Uberti further added, “The edge industry offers us valuable insights—the one lesson they’ve learned is not to specialize. You don’t know what the future holds, and if you place your bets in the wrong place, you could become irrelevant. We disregarded that advice and pursued our own path.”
Sohu Chip: Pioneering Enhanced Performance
Uberti and Zhu have been actively exploring concepts for their inaugural chip, codenamed Sohu. They confidently claim that Sohu can deliver an exceptional 140× throughput per dollar compared to an Nvidia H100 PCIe card processing GPT-3 tokens.
Uberti elaborated, stating that Sohu would be characterized by abundant memory capacity, and the impressive performance metric primarily stems from its remarkable throughput rather than a drastic cost difference.
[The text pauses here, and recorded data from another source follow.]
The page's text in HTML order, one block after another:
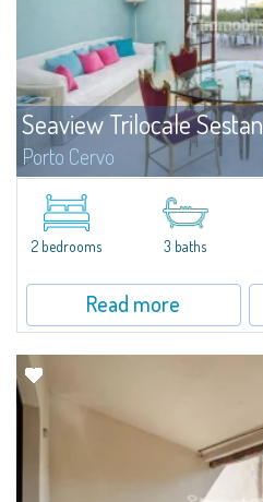
Seaview Trilocale
Porto Cervo
SEA VIEW APARTMENT FOR SALE IN
Porto Cervo Marina, we present a
levels, featuring bright interiors, well-
2 bedrooms 3 baths
Read more
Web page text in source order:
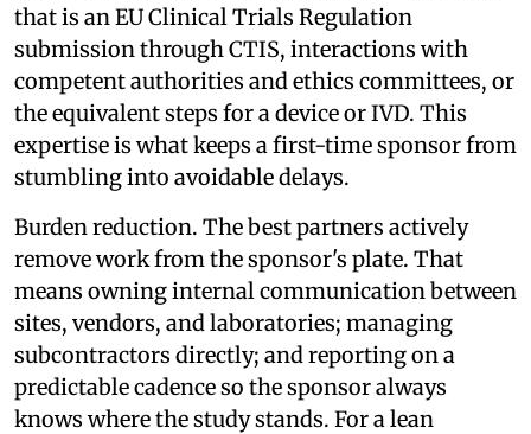
that is an EU Clinical Trials Regulation
submission through CTIS, interactions with
competent authorities and ethics committees, or
the equivalent steps for a device or IVD. This
expertise is what keeps a first-time sponsor from
stumbling into avoidable delays.
Burden reduction. The best partners actively
remove work from the sponsor's plate. That
means owning internal communication between
sites, vendors, and laboratories; managing
subcontractors directly; and reporting on a
predictable cadence so the sponsor always
knows where the study stands. For a lean
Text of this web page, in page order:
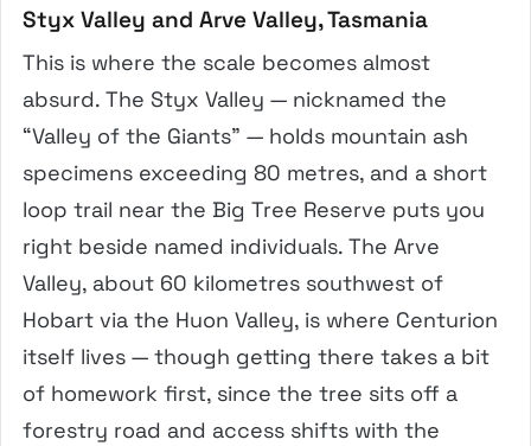
Styx Valley and Arve Valley, Tasmania
This is where the scale becomes almost
absurd. The Styx Valley — nicknamed the
“Valley of the Giants” — holds mountain ash
specimens exceeding 80 metres, and a short
loop trail near the Big Tree Reserve puts you
right beside named individuals. The Arve
Valley, about 60 kilometres southwest of
Hobart via the Huon Valley, is where Centurion
itself lives — though getting there takes a bit
of homework first, since the tree sits off a
forestry road and access shifts with the
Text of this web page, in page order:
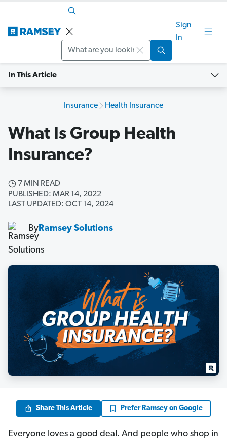
Sign
In
In This Article
Insurance Health Insurance
What Is Group Health
Insurance?
7 MIN READ
PUBLISHED: MAR 14, 2022
LAST UPDATED: OCT 14, 2024
ByRamsey Solutions
Share This Article Prefer Ramsey on Google
Everyone loves a good deal. And people who shop in
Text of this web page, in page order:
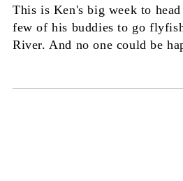
This is Ken's big week to
few of his buddies to go
River. And no one could be
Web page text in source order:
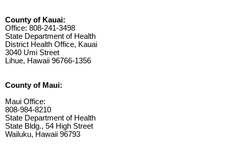
County of Kauai:
Office: 808-241-3498
State Department of Health
District Health Office, Kauai
3040 Umi Street
Lihue, Hawaii 96766-1356
County of Maui:
Maui Office:
808-984-8210
State Department of Health
State Bldg., 54 High Street
Wailuku, Hawaii 96793
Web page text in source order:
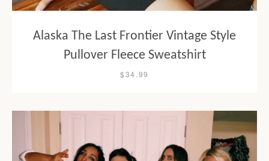
Alaska The Last Frontier Vintage Style
Pullover Fleece Sweatshirt
$34.99
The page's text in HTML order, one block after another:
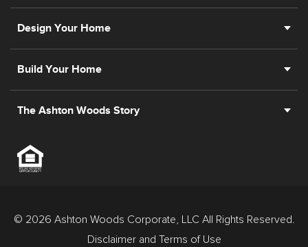
Design Your Home
Build Your Home
The Ashton Woods Story
© 2026 Ashton Woods Corporate, LLC All Rights Reserved.
Disclaimer and Terms of Use
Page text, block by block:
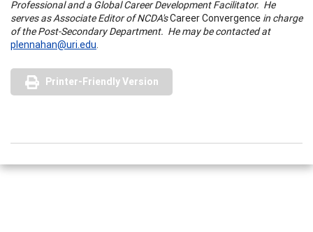
Professional and a Global Career Development Facilitator. He
serves as Associate Editor of NCDA'sCareer Convergence in charge
of the Post-Secondary Department. He may be contacted at
plennahan@uri.edu.
Printer-Friendly Version
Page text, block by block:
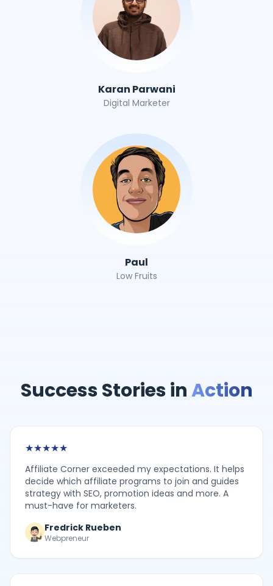
Karan Parwani
Digital Marketer
Paul
Low Fruits
Success Stories inAction
★★★★★
Affiliate Corner exceeded my expectations. It helps
decide which affiliate programs to join and guides
strategy with SEO, promotion ideas and more. A
must-have for marketers.
Fredrick Rueben
Webpreneur
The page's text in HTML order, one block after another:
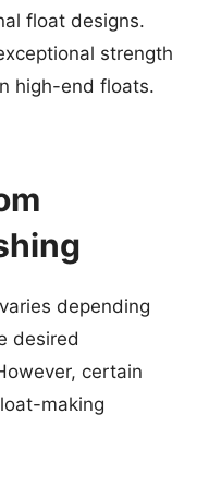
float designs.
strength
high-end floats.
depending
desired
certain
making
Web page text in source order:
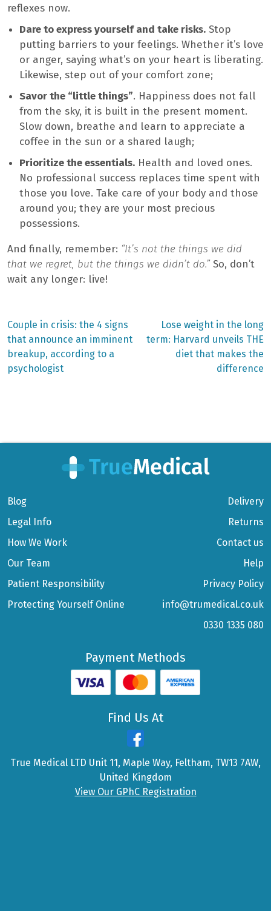
reflexes now.
Dare to express yourself and take risks. Stop
putting barriers to your feelings. Whether it’s love
or anger, saying what’s on your heart is liberating.
Likewise, step out of your comfort zone;
Savor the “little things”. Happiness does not fall
from the sky, it is built in the present moment.
Slow down, breathe and learn to appreciate a
coffee in the sun or a shared laugh;
Prioritize the essentials. Health and loved ones.
No professional success replaces time spent with
those you love. Take care of your body and those
around you; they are your most precious
possessions.
And finally, remember: “It’s not the things we did
that we regret, but the things we didn’t do.”So, don’t
wait any longer: live!
Post
navigation
Previous
post:
Couple in crisis: the 4 signs
that announce an imminent
breakup, according to a
psychologist
Next
post:
Lose weight in the long
term: Harvard unveils THE
diet that makes the
difference
Blog
Legal Info
How We Work
Our Team
Patient Responsibility
Protecting Yourself Online
Delivery
Returns
Contact us
Help
Privacy Policy
info@trumedical.co.uk
0330 1335 080
Payment Methods
Find Us At
True Medical LTD Unit 11, Maple Way, Feltham, TW13 7AW,
United Kingdom
View Our GPhC Registration
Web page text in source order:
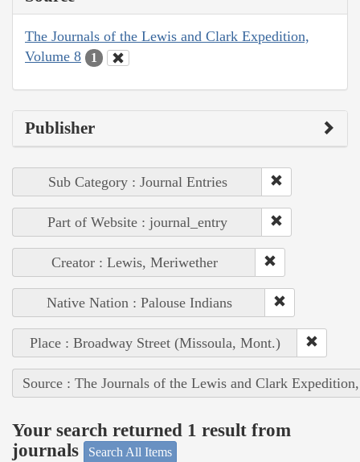
The Journals of the Lewis and Clark Expedition,
Volume 8
1
Publisher
Sub Category : Journal Entries
Part of Website : journal_entry
Creator : Lewis, Meriwether
Native Nation : Palouse Indians
Place : Broadway Street (Missoula, Mont.)
Source : The Journals of the Lewis and Clark
Your search returned 1 result from
journals
Search All Items
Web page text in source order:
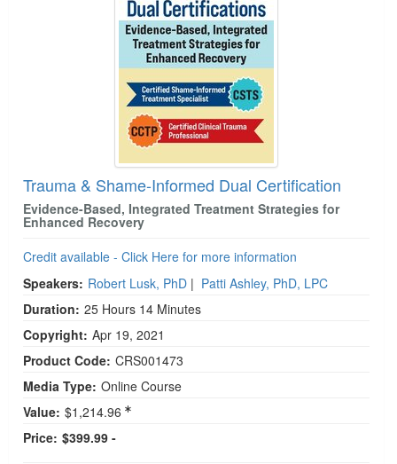
Trauma & Shame-Informed Dual Certification
Evidence-Based, Integrated Treatment Strategies for
Enhanced Recovery
Credit available - Click Here for more information
Speakers: Robert Lusk, PhD | Patti Ashley, PhD, LPC
Duration: 25 Hours 14 Minutes
Copyright: Apr 19, 2021
Product Code: CRS001473
Media Type: Online Course
Value: $1,214.96
Price: $399.99 -

The chip has been designed to support large batch sizes, enhancing its capabilities. The founders also mentioned that the architecture for Sohu is largely fleshed out, featuring a tiled design that expedites development while minimizing complexity. The chip’s exclusive focus on one model type further simplifies the software stack, particularly the compiler.
Etched.ai’s customer base encompasses anyone seeking cost-effective utilization of ChatGPT. While the company continues to refine its business model, Uberti confirmed that it already had committed customer investments, although specific details were not disclosed.
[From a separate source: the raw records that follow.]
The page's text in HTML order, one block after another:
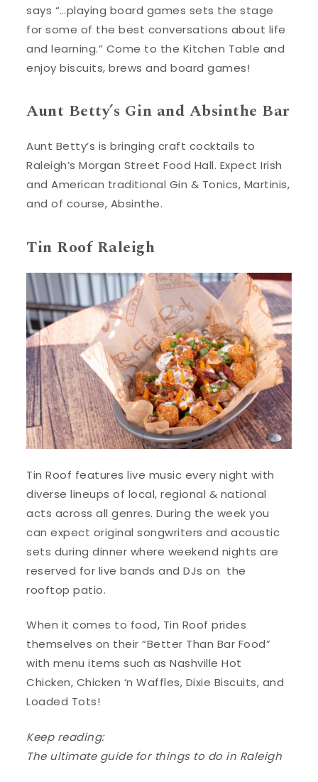
says “…playing board games sets the stage
for some of the best conversations about life
and learning.” Come to the Kitchen Table and
enjoy biscuits, brews and board games!
Aunt Betty’s Gin and Absinthe Bar
Aunt Betty’s is bringing craft cocktails to
Raleigh’s Morgan Street Food Hall. Expect Irish
and American traditional Gin & Tonics, Martinis,
and of course, Absinthe.
Tin Roof Raleigh
Tin Roof features live music every night with
diverse lineups of local, regional & national
acts across all genres. During the week you
can expect original songwriters and acoustic
sets during dinner where weekend nights are
reserved for live bands and DJs on the
rooftop patio.
When it comes to food, Tin Roof prides
themselves on their “Better Than Bar Food”
with menu items such as Nashville Hot
Chicken, Chicken ‘n Waffles, Dixie Biscuits, and
Loaded Tots!
Keep reading:
The ultimate guide for things to do in Raleigh
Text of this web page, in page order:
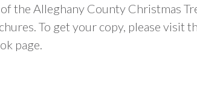
the Alleghany County Christmas
To get your copy, please visit
page.
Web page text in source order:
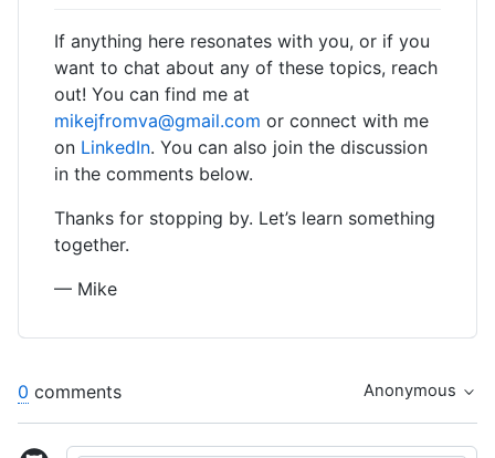
If anything here resonates with you, or if you
want to chat about any of these topics, reach
out! You can find me at
mikejfromva@gmail.com or connect with me
on LinkedIn. You can also join the discussion
in the comments below.
Thanks for stopping by. Let’s learn something
together.
— Mike
0 comments Anonymous
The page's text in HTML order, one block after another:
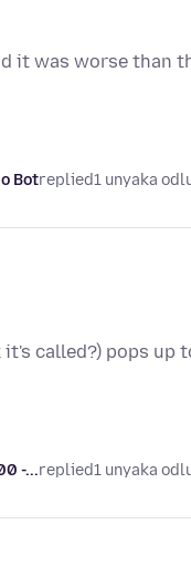
it was worse than
Botreplied1 unyaka
called?) pops up
-...replied1 unyaka
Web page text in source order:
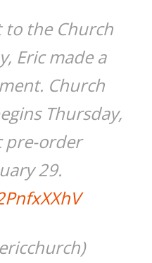
to the Church
Eric made a
Church
Thursday,
pre-order
29.
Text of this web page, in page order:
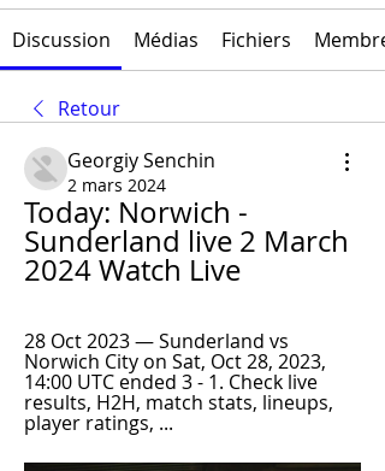
Discussion Médias Fichiers
Retour
Georgiy Senchin
2 mars 2024
Today: Norwich -
Sunderland live 2 March
2024 Watch Live
28 Oct 2023 — Sunderland vs
Norwich City on Sat, Oct 28, 2023,
14:00 UTC ended 3 - 1. Check live
results, H2H, match stats, lineups,
player ratings, ...
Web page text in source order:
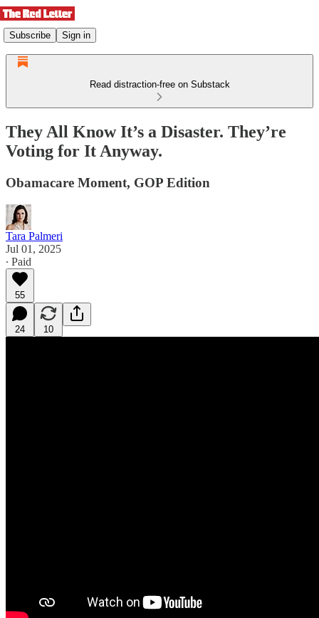
Subscribe Sign in
Read distraction-free on Substack
They All Know It’s a Disaster. They’re
Voting for It Anyway.
Obamacare Moment, GOP Edition
Tara Palmeri
Jul 01, 2025
∙ Paid
55
24 10
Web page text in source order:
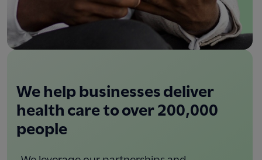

The seed funding will primarily be allocated to building an initial team, commencing RTL front-end development, and initiating discussions with IP providers. Notably, Etched.ai has already secured the services of Mark Ross as the chief architect. Ross brings valuable expertise, having previously served as the CTO of Cypress in the early 2000s.
Looking ahead, Etched.ai aims to pursue a Series A funding round, anticipated to commence early next year. While many investors approach the endeavor with skepticism, given the youthful status of the founders, Zhu noted that a significant portion of investors remains impressed and excited by their visionary pitch and the potential impact they can achieve.
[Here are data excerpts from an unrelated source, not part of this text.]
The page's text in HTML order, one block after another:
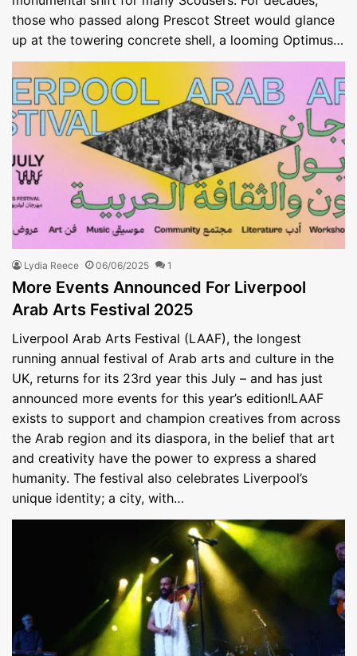
those who passed along Prescot Street would glance
up at the towering concrete shell, a looming Optimus…
Lydia Reece 06/06/2025 1
More Events Announced For Liverpool
Arab Arts Festival 2025
Liverpool Arab Arts Festival (LAAF), the longest
running annual festival of Arab arts and culture in the
UK, returns for its 23rd year this July – and has just
announced more events for this year’s edition!LAAF
exists to support and champion creatives from across
the Arab region and its diaspora, in the belief that art
and creativity have the power to express a shared
humanity. The festival also celebrates Liverpool’s
unique identity; a city, with…
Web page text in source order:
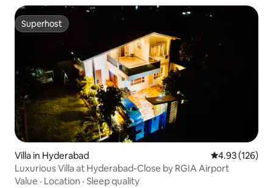
Superhost
Superhost
Villa in Hyderabad 4.93 out of 5
4.93 (126)
Luxurious Villa at Hyderabad-Close by RGIA Airport
Value · Location · Sleep quality
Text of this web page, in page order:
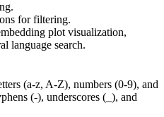
for filtering.
plot visualization,
language search.
(a-z, A-Z), numbers (0-9), and
(-), underscores (_), and
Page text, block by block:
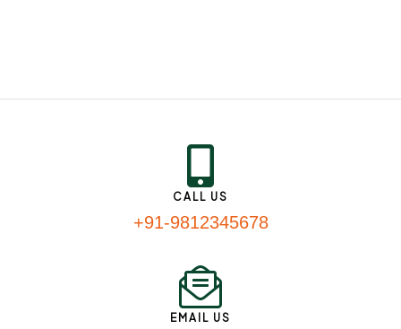
CALL US
+91-9812345678
EMAIL US
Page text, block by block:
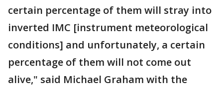
certain percentage of them will stray into
inverted IMC [instrument meteorological
conditions] and unfortunately, a certain
percentage of them will not come out
alive," said Michael Graham with the
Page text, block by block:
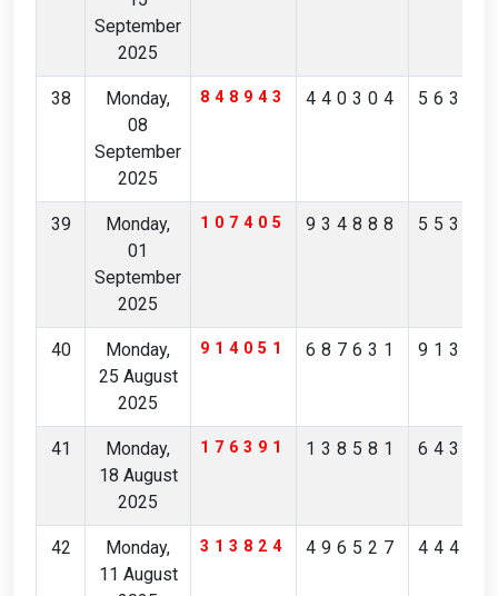
September
2025
38
Monday,
08
September
2025
848943 440304
39
Monday,
01
September
2025
107405 934888
40
Monday,
25 August
2025
914051 687631
41
Monday,
18 August
2025
176391 138581
42
Monday,
11 August
313824 496527
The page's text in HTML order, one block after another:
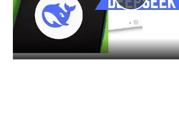
Play
Video
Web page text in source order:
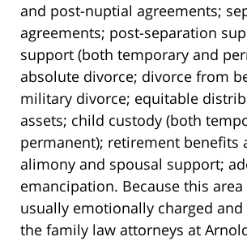
and post-nuptial agreements;
agreements; post-separation
support (both temporary and
absolute divorce; divorce from
military divorce; equitable
assets; child custody (both
permanent); retirement benefits
alimony and spousal support;
emancipation. Because this
usually emotionally charged
the family law attorneys at
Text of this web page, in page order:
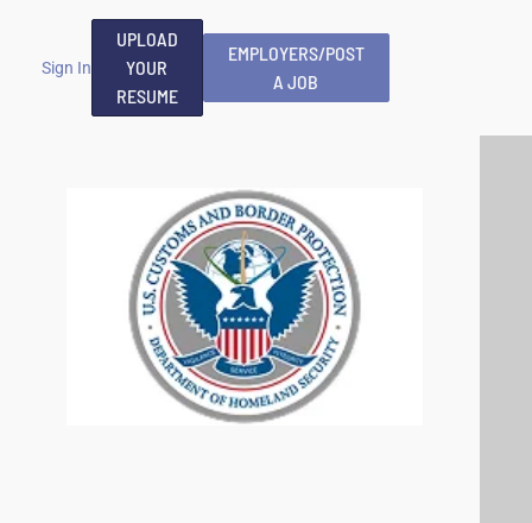
Sign In
UPLOAD
YOUR
RESUME
EMPLOYERS/POST
A JOB
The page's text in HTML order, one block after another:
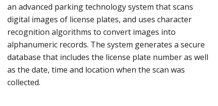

Etched.ai is steadfastly committed to making the Sohu chip available to the market by 2024, revolutionizing the realm of AI acceleration and LLM inference.
Conclusion:
Etched.ai’s successful seed round funding and its focus on developing a specialized LLM accelerator chip, Sohu, signify a growing recognition of the demand for more efficient inference architectures. By betting on a single architecture and targeting the evolving landscape of language models, Etched.ai aims to differentiate itself from existing players. The impressive performance metrics projected for Sohu, along with committed customer investments, demonstrate promising market potential.
However, the skepticism from some investors highlights the challenges associated with youthful founders venturing into the competitive semiconductor industry. Nevertheless, if Etched.ai can deliver on its promises, its Sohu chip could disrupt the market by providing cost-effective and high-performance solutions for LLM acceleration.